EXERCISE DETAILS
Drop all images. Then write out each line below exactly as given.

[Records from a collection]
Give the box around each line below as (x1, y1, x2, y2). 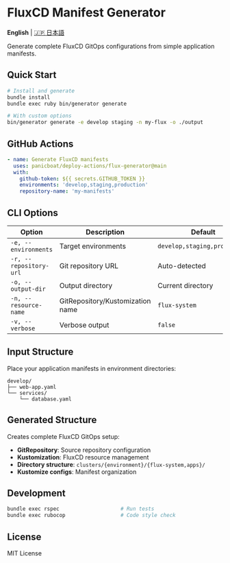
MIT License (7, 549, 42, 557)
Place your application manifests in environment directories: (7, 364, 177, 372)
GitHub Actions (7, 138, 74, 149)
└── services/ (7, 390, 48, 396)
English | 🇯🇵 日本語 (7, 28, 65, 36)
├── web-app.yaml (7, 383, 57, 390)
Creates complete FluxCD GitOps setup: (7, 432, 120, 440)
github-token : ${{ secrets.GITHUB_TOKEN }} (19, 175, 146, 182)

ANSWER SPACE
Give the box around each line below as (x1, y1, x2, y2). 
MIT License (7, 549, 42, 557)
Place your application manifests in environment directories: (7, 364, 177, 372)
GitHub Actions (7, 138, 74, 149)
└── services/ (7, 390, 48, 396)
English | 🇯🇵 日本語 (7, 28, 65, 36)
├── web-app.yaml (7, 383, 57, 390)
Creates complete FluxCD GitOps setup: (7, 432, 120, 440)
github-token : ${{ secrets.GITHUB_TOKEN }} (19, 175, 146, 182)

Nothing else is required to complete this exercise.